Fix issue #4196 : '[Feature request]: Allow LiteLLM to track cost when accessing models from LiteLLM Proxy'

2026-04-29 03:00:45 -04:00 · 2024-10-03 16:58:23 +00:00
1 changed files with 47 additions and 3 deletions
--- a/openhands/llm/llm.py
+++ b/openhands/llm/llm.py
@@ -188,6 +188,11 @@ class LLM(RetryMixin, DebugMixin):
            # we don't support streaming here, thus we get a ModelResponse
            resp: ModelResponse = completion_unwrapped(*args, **kwargs)

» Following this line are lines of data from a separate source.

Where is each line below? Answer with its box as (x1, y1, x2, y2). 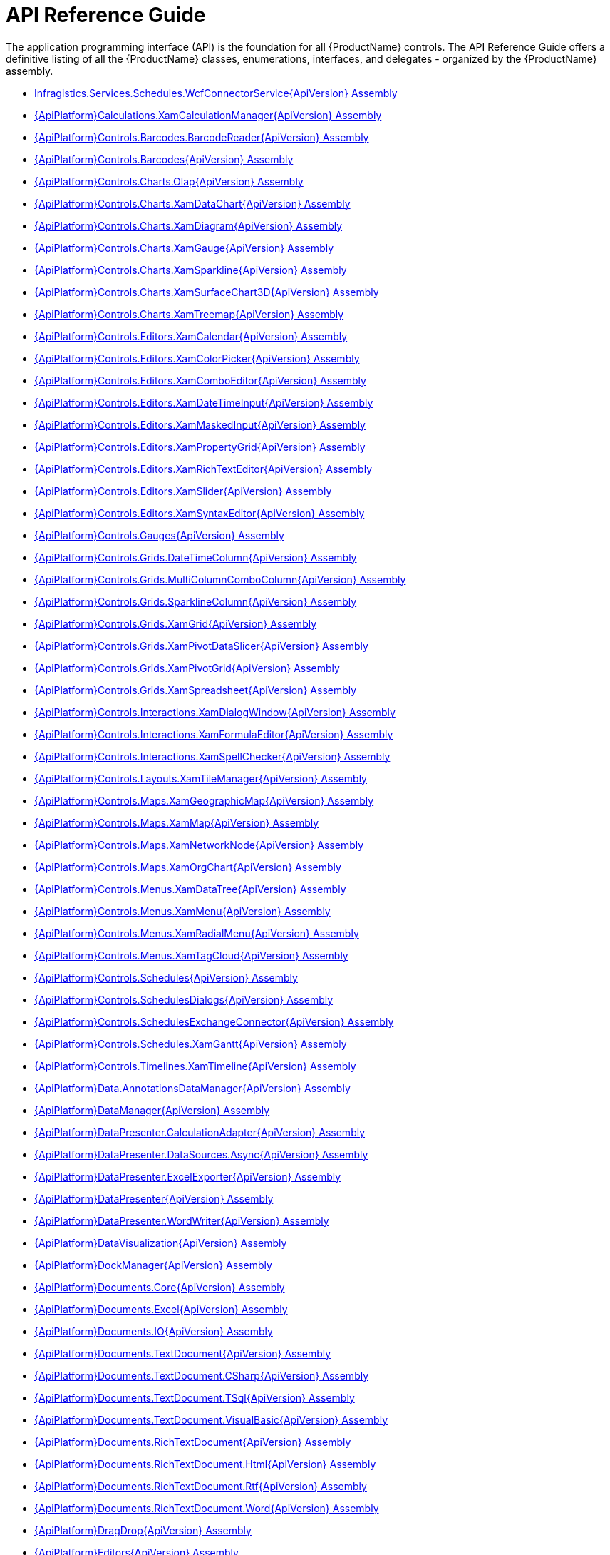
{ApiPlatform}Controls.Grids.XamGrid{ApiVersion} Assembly (34, 617, 317, 630)
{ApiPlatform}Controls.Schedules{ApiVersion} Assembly (34, 971, 298, 984)
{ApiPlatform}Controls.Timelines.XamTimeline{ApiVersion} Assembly (34, 1059, 356, 1072)
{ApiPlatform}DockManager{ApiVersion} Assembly (34, 1258, 272, 1271)
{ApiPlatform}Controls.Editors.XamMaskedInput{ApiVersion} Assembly (34, 418, 366, 431)
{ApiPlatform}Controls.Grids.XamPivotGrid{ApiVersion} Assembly (34, 661, 340, 674)
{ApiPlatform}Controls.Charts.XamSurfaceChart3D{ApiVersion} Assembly (34, 285, 379, 298)
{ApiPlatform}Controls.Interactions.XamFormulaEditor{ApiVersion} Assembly (34, 728, 393, 740)
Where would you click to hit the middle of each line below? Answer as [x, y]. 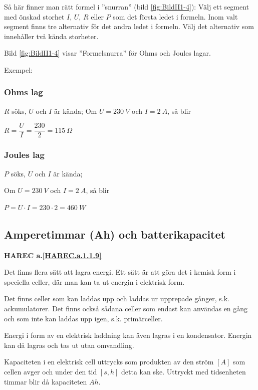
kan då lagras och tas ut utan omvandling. [69, 345]
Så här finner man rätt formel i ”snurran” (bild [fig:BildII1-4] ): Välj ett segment [127, 7]
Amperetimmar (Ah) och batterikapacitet [115, 234]
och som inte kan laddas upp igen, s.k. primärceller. [83, 318]
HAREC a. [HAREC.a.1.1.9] [53, 255]
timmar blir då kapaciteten [46, 381]
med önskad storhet [34, 16]
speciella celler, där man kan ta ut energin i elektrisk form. [94, 281]
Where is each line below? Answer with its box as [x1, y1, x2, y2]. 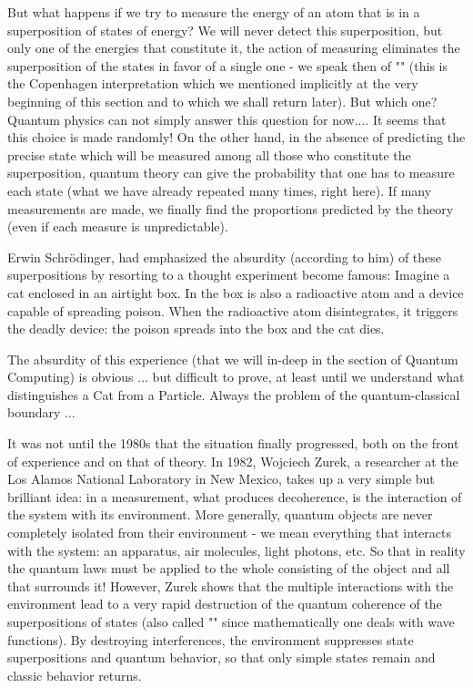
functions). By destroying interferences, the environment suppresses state [7, 630, 414, 649]
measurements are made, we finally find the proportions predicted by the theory [7, 199, 454, 218]
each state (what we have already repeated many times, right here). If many [7, 180, 432, 200]
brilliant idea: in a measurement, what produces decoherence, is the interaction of [7, 487, 462, 506]
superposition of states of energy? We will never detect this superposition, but [7, 20, 443, 39]
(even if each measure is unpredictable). [7, 217, 228, 236]
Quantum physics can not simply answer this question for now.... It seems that [7, 109, 447, 128]
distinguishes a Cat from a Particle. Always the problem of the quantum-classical [7, 385, 460, 404]
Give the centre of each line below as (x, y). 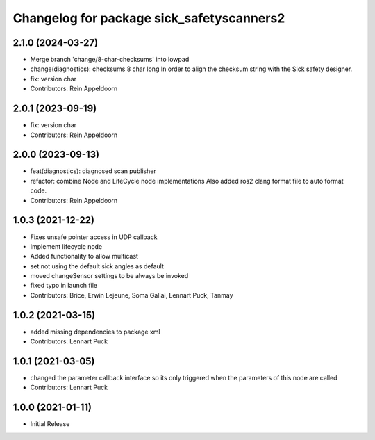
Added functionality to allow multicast (84, 256)
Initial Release (50, 424)
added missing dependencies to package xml (95, 332)
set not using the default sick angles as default (97, 266)
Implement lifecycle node (66, 246)
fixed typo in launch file (64, 286)
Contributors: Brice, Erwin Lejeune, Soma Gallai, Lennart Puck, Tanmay (132, 295)
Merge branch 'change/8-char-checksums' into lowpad (110, 60)
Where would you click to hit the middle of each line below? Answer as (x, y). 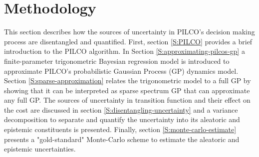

+            # Check for x-litellm-response-cost header
+            completion_cost = None
+            if hasattr(resp, 'headers') and 'x-litellm-response-cost' in resp.headers:
+                completion_cost = float(resp.headers['x-litellm-response-cost'])
+
            # log for evals or other scripts that need the raw completion
            if self.config.log_completions:
                self.llm_completions.append(
@@ -195,7 +200,7 @@ class LLM(RetryMixin, DebugMixin):
                        'messages': messages,
                        'response': resp,
                        'timestamp': time.time(),
-                        'cost': self._completion_cost(resp),
+                        'cost': completion_cost if completion_cost is not None else self._completion_cost(resp),
                    }
                )

@@ -337,10 +342,49 @@ class LLM(RetryMixin, DebugMixin):
                return True
        return False

-    def _completion_cost(self, response):
-        """Calculate the cost of a completion response based on the model.  Local models are treated as free.
+def _completion_cost(self, response):
+        """Calculate the cost of a completion response based on the model. Local models are treated as free.
        Add the current cost into total cost in metrics.

+        Args:
+            response: A response from a model invocation.
+
+        Returns:
+            number: The cost of the response.
+        """
+        if not self.cost_metric_supported:
+            return 0.0
+
+        # Check for x-litellm-response-cost header
+        if hasattr(response, 'headers') and 'x-litellm-response-cost' in response.headers:
+            cost = float(response.headers['x-litellm-response-cost'])
+            self.metrics.add_cost(cost)
+            return cost
+
+        extra_kwargs = {}
+        if (
+            self.config.input_cost_per_token is not None
+            and self.config.output_cost_per_token is not None
+        ):
+            cost_per_token = CostPerToken(
+                input_cost_per_token=self.config.input_cost_per_token,
+                output_cost_per_token=self.config.output_cost_per_token,
+            )
+            logger.info(f'Using custom cost per token: {cost_per_token}')
+            extra_kwargs['custom_cost_per_token'] = cost_per_token
+
+        if not self._is_local():
+            try:
+                cost = litellm_completion_cost(
+                    completion_response=response, **extra_kwargs
+                )
+                self.metrics.add_cost(cost)
+                return cost
+            except Exception:
+                self.cost_metric_supported = False
+                logger.warning('Cost calculation not supported for this model.')
+        return 0.0
+
        Args:
            response: A response from a model invocation.